### Task details
Images stay out. Everything else in the records is repeated exactly.

· · ·

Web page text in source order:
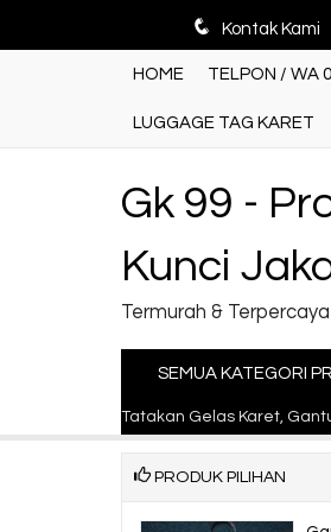
q Kontak Kami
HOME TELPON / WA
LUGGAGE TAG KARET
Gk 99 -
Kunci
Termurah & Terpercaya
SEMUA KATEGORI
Tatakan Gelas Karet, Gantungan
PRODUK PILIHAN

· · ·

### Written response
Web page text in source order:
q Kontak Kami
HOME TELPON / WA
LUGGAGE TAG KARET
Gk 99 -
Kunci
Termurah & Terpercaya
SEMUA KATEGORI
Tatakan Gelas Karet, Gantungan
PRODUK PILIHAN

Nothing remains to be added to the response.